Due at classtime, Tuesday 14 March 2000
Set up a Stata program to provide the empirical results requested. Hand in a copy of the program, annotated with your comments as warranted. The comments may be handwritten on the printout if they are clearly legible.
Use the Wooldridge GPA2 dataset, available from within Stata via the Stata command
use http://fmwww.bc.edu/ec-p/data/wooldridge/GPA2
This dataset contains 4,137 observations on the following variables:
1. sat combined SAT score 2. tothrs total hours through fall semest 3. colgpa GPA after fall semester 4. athlete =1 if athlete 5. verbmath verbal/math SAT score 6. hsize size graduating class, 100s 7. hsrank rank in graduating class 8. hsperc 100*(hsrank/hssize) 9. female =1 if female 10. white =1 if white 11. black =1 if black 12. hsizesq hsize^2
Test the following hypotheses:
1. Assuming that students' SAT scores are drawn from a distribution with a common variance, test that athletes have lower SAT scores than non-athletes. (hint: see -ttest-).
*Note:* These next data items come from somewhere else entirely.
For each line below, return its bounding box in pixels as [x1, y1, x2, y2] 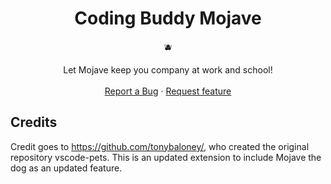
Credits [10, 114, 58, 131]
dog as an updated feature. [10, 162, 123, 174]
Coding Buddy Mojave [74, 7, 262, 30]
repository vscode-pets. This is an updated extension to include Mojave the [10, 151, 322, 163]
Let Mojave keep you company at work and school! [63, 63, 273, 76]
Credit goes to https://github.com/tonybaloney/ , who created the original [10, 140, 310, 152]
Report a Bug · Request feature [104, 85, 232, 97]
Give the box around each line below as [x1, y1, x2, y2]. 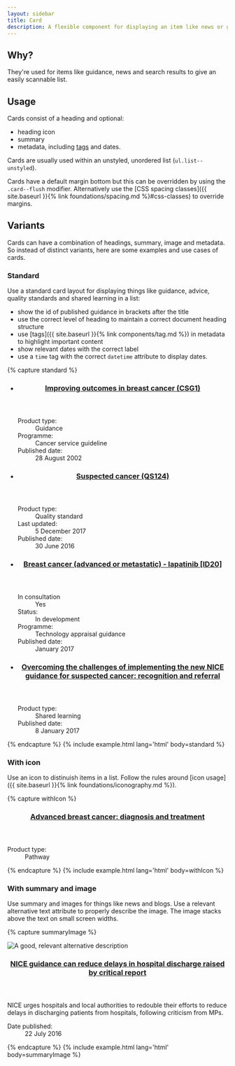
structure [17, 323, 44, 331]
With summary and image [7, 883, 97, 893]
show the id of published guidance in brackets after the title [17, 307, 190, 316]
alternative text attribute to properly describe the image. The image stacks [7, 907, 222, 915]
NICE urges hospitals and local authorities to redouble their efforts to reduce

2. Attained fall semester GPA can be adequately predicted by the student's SAT score and the number of credit hours completed.
3. This model can be improved significantly by taking into account the student's race and sex.
4. This model (with race and sex) can be augmented to show that high-achieving students (those with a high 'hsperc') are more likely to do poorly in college.
5. This model (with race, sex, and hsperc) can be augmented to show that, controlling for these factors, athletes earn higher college grades.
6. In this context, the effects of race and athlete status are nonlinear; the effect on GPA of being a black athlete is not merely the sum of the individual effects of those two factors.
7. In a constant-elasticity relationship between GPA, SAT, and size of the student's high school, after controlling for race and sex, students from larger schools do more poorly in college. Can this model be improved by taking account of "hsizesq"?